Ellison: He said it was OK if positive EV, expected value. He said he was willing to take large coin flips - he talked about being willing to flip a coin & destroy the world, as long as a win would make it twice as good
Michael Lewis's book says the following about SBF's time at Jane Street:
A Jane Street intern had what amounted to a professional obligation to take any bet with a positive expected value.
Much has been said about like, ah, geez, man. I don't know if you really understand risk as much as your résumé suggests. Because it's really not as simple as "positive EV = good." I don't bring this up to be that guy who is always trying to talk about the FTX collapse. I mean I am that guy. I guess. But I promise I'm going somewhere.
This whole saga has had me thinking about the nature of risk inherent in changing programs, and I think at the core, these things are very similar. I think this is an interesting angle to think about because programmers are forced to make decisions like this quite often. Changes to code are often not Pareto efficient and maybe you take some kind of stance like:
- I care more about the cases that this change will improve than the cases it will make worse, or maybe
- I think in aggregate the cases this will improve are more numerous than the cases it will make worse,
or some combination of those.
But it's actually more complicated than that, because you might care about these speedups in a linear way. A program getting x% faster in some number of cases is not necessarily balanced out by a program getting x% slower in as many cases, or even in a way biased towards improvement. If you have big, world-ending coin flips, maybe you'd rather opt to keep performance more predictable, even if it would get better in expectation.
This is why people are often surprised that query optimizers don't do a particular optimization. For example, Postgres is a lot less aggressive than some other databases when it comes to, say, decorrelating subqueries, and I think this is partly due to risk assessment. Decorrelating a correlated subquery moves the structure of the query plan further away from the structure of the query, increasing the risk of a nasty surprise. Because fundamentally, if your query runs faster than you expect, or than it did on the last release, you might not even notice. If it runs slower, you're sending a sternly worded letter to your vendor.
This is at the heart of the what's different between query planners and, say, optimizing compilers. Because they're similar in a lot of ways. In fact, functionally, it's sort of hard to find a distinction. They both take an input higher level program, and output a lower level, "more executable" program, using a lot of the same tools.
The big difference is in the possible scale of an optimization. The impact of an optimization, good or bad, is a lot smaller in a compiler than it is in a query planner. This is inherent in the fact that a query planner is shuffling around expressions that might represent huge amounts of data and computation. This means that if you get, say, 100 opportunities to make a positive expected value optimization in a compiler, then you can be fairly certain that the sum of those effects is going to be positive, because the distribution of their impact is not too wide. You have far fewer such opportunities when optimizing a SQL query, and each individual optimization you might apply has a much higher chance to be "the big one" that has a large impact on the total runtime of the query.

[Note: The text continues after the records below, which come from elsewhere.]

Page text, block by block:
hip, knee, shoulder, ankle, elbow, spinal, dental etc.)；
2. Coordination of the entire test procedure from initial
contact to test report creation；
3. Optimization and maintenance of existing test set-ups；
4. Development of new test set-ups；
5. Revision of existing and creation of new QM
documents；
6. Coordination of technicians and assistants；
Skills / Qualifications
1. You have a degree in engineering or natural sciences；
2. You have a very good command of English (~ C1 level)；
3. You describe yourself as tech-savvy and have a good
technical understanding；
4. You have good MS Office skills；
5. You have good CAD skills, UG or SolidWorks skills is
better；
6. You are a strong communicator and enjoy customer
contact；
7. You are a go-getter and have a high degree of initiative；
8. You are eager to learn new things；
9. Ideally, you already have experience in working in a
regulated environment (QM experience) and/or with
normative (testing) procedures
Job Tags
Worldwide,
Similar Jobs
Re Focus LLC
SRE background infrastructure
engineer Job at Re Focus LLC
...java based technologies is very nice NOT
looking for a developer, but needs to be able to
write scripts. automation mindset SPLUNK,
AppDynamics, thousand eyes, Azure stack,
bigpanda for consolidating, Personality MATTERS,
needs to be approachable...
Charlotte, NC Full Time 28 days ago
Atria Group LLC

How do we think about this? Well, I don't know if there's actually a lot of pivot points that allow people to act on this distinction, outside of like, being more conservative in what kinds of optimizations they do in their query planner. There are some fundamental spectra of decisionmaking, however.
One of my favourite papers is Towards a Robust Query Optimizer: A Principled and Practical Approach by Babcock and Chaudhuri, which summarizes one of these ideas beautifully:
Frequently, the query optimizer has a choice of multiple query plans which differ in the degree to which their execution time depends on query selectivity. An example is the choice of the access method used to retrieve records from relation R that satisfy the predicate (A = a) ∧ (B = b), where A and B are two indexed attributes of R. An index intersection plan that identifies the qualifying records based on the indexes and then retrieves just those records will perform well if the number of records to be retrieved is low. However, since the index intersection plan requires one random disk read per record, it fares poorly when the selectivity is high. The cost of a sequential scan plan, on the other hand, is essentially independent of the query selectivity.
I'll admit that I'm entirely convinced of the ideas they put forth in this paper, but this fundamental framing of "risky choice that depends on selectivity" vs. "safe choice that doesn't depend on selectivity" has been a really good mental model for me personally to think about queries. I think if it as a graph that looks like this:
Where the red line is the "risky" choice, and the blue line is the "safe" choice. Of course the difficulty with living with this graph is that in a transactional SQL workload (that will typically involve at least some joins), almost all of the queries live at the far left. The implications of this problem are explored a bit in How Good Are Query Optimizers, Really?.
I think a lot of software has to deal with this tradeoff between predictability and performance, but the volume of data and the variety of workloads mean this is much more prominent in the world of databases than it is in some other fields.